[YOUR TASK]:
Leave the pictures aside and copy all the data exactly.

INPUT RECORDS section start

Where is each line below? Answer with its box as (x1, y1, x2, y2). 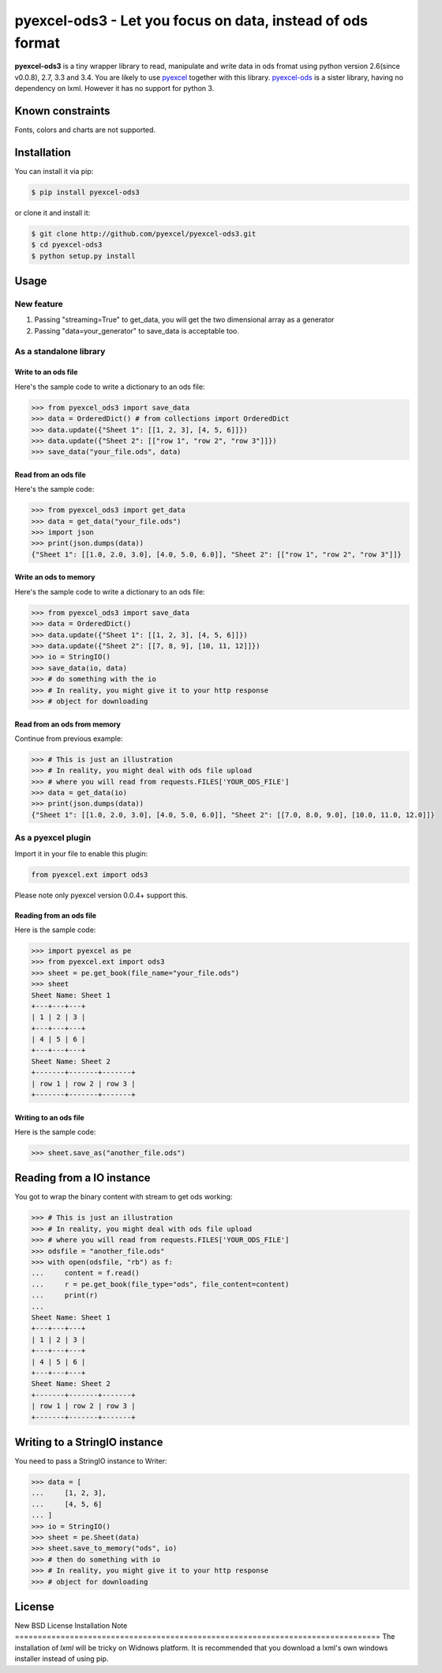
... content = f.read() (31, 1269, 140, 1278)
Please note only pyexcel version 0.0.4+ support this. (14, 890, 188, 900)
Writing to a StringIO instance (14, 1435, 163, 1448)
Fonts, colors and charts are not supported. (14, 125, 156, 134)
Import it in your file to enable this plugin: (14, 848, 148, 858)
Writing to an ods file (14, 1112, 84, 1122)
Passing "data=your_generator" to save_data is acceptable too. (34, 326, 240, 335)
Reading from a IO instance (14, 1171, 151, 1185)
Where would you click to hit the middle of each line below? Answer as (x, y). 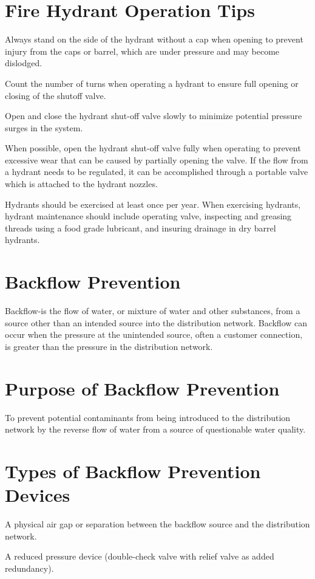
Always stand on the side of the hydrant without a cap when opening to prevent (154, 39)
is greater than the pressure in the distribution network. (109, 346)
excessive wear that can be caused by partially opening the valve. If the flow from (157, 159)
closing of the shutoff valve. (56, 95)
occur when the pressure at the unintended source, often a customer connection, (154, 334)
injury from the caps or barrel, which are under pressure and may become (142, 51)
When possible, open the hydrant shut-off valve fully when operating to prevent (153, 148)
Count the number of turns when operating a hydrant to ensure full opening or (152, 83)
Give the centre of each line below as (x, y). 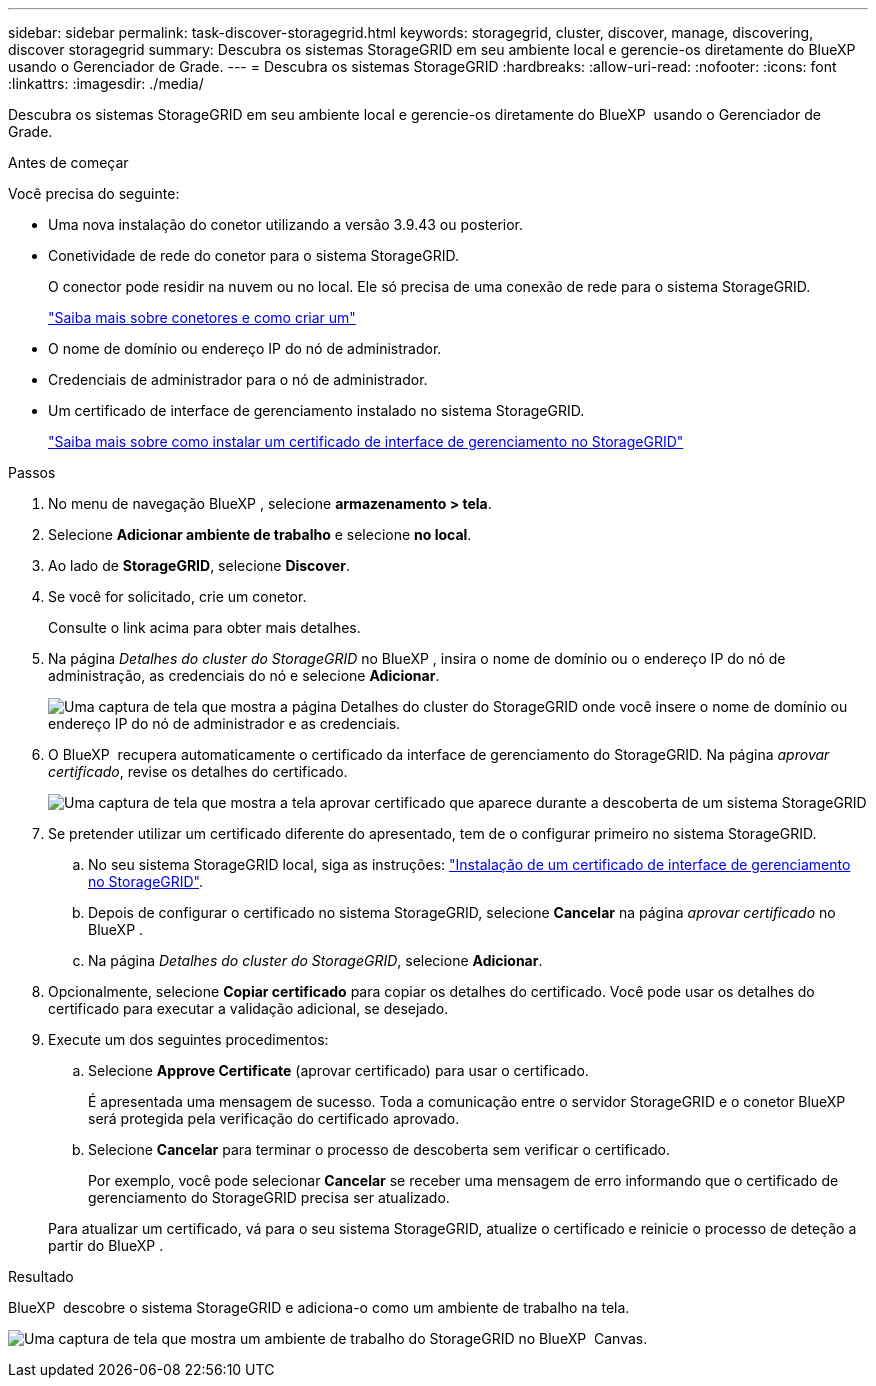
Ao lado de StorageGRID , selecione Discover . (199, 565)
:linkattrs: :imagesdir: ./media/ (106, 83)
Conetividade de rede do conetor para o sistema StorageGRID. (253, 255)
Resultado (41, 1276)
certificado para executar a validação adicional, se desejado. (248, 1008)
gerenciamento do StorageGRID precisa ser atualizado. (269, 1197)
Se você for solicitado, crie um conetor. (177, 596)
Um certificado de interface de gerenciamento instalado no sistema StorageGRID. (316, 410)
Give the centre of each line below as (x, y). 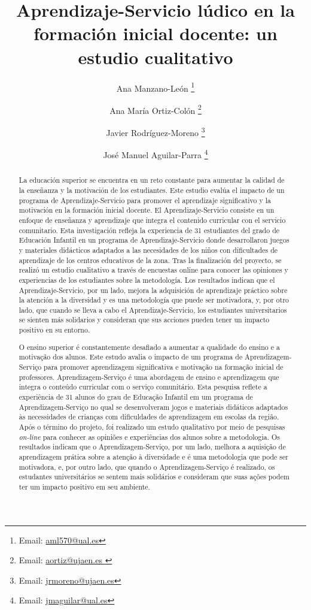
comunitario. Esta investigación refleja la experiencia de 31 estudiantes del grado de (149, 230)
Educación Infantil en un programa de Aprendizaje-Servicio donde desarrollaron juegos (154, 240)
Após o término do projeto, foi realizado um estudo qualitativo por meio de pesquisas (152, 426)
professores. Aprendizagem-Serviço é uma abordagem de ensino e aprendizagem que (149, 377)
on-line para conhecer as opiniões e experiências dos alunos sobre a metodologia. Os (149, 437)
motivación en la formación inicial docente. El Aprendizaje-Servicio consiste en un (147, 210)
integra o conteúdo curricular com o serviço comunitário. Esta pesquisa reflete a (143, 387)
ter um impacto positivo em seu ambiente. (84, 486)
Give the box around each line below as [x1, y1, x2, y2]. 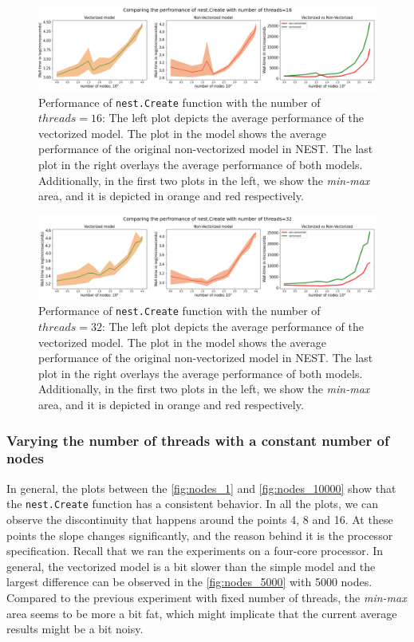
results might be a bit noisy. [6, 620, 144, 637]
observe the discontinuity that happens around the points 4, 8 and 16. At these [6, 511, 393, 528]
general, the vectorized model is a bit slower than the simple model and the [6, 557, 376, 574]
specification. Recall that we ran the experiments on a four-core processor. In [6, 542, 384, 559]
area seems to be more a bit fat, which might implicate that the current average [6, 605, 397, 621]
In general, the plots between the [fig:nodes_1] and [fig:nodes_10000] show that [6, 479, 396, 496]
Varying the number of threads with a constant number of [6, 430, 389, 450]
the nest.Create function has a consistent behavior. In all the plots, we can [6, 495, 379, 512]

INPUT RECORDS section end

[SOLUTION BELOW]:
Where is each line below? Answer with its box as (x1, y1, x2, y2). 
... content = f.read() (31, 1269, 140, 1278)
Please note only pyexcel version 0.0.4+ support this. (14, 890, 188, 900)
Writing to a StringIO instance (14, 1435, 163, 1448)
Fonts, colors and charts are not supported. (14, 125, 156, 134)
Import it in your file to enable this plugin: (14, 848, 148, 858)
Writing to an ods file (14, 1112, 84, 1122)
Passing "data=your_generator" to save_data is acceptable too. (34, 326, 240, 335)
Reading from a IO instance (14, 1171, 151, 1185)
Where would you click to hit the middle of each line below? Answer as (x, y). 
Always stand on the side of the hydrant without a cap when opening to prevent (154, 39)
is greater than the pressure in the distribution network. (109, 346)
excessive wear that can be caused by partially opening the valve. If the flow from (157, 159)
closing of the shutoff valve. (56, 95)
occur when the pressure at the unintended source, often a customer connection, (154, 334)
injury from the caps or barrel, which are under pressure and may become (142, 51)
When possible, open the hydrant shut-off valve fully when operating to prevent (153, 148)
Count the number of turns when operating a hydrant to ensure full opening or (152, 83)
Give the centre of each line below as (x, y). 
Ao lado de StorageGRID , selecione Discover . (199, 565)
:linkattrs: :imagesdir: ./media/ (106, 83)
Conetividade de rede do conetor para o sistema StorageGRID. (253, 255)
Resultado (41, 1276)
certificado para executar a validação adicional, se desejado. (248, 1008)
gerenciamento do StorageGRID precisa ser atualizado. (269, 1197)
Se você for solicitado, crie um conetor. (177, 596)
Um certificado de interface de gerenciamento instalado no sistema StorageGRID. (316, 410)
Give the centre of each line below as (x, y). 
comunitario. Esta investigación refleja la experiencia de 31 estudiantes del grado de (149, 230)
Educación Infantil en un programa de Aprendizaje-Servicio donde desarrollaron juegos (154, 240)
Após o término do projeto, foi realizado um estudo qualitativo por meio de pesquisas (152, 426)
professores. Aprendizagem-Serviço é uma abordagem de ensino e aprendizagem que (149, 377)
on-line para conhecer as opiniões e experiências dos alunos sobre a metodologia. Os (149, 437)
motivación en la formación inicial docente. El Aprendizaje-Servicio consiste en un (147, 210)
integra o conteúdo curricular com o serviço comunitário. Esta pesquisa reflete a (143, 387)
ter um impacto positivo em seu ambiente. (84, 486)
Give the box around each line below as [x1, y1, x2, y2]. 
results might be a bit noisy. [6, 620, 144, 637]
observe the discontinuity that happens around the points 4, 8 and 16. At these [6, 511, 393, 528]
general, the vectorized model is a bit slower than the simple model and the [6, 557, 376, 574]
specification. Recall that we ran the experiments on a four-core processor. In [6, 542, 384, 559]
area seems to be more a bit fat, which might implicate that the current average [6, 605, 397, 621]
In general, the plots between the [fig:nodes_1] and [fig:nodes_10000] show that [6, 479, 396, 496]
Varying the number of threads with a constant number of [6, 430, 389, 450]
the nest.Create function has a consistent behavior. In all the plots, we can [6, 495, 379, 512]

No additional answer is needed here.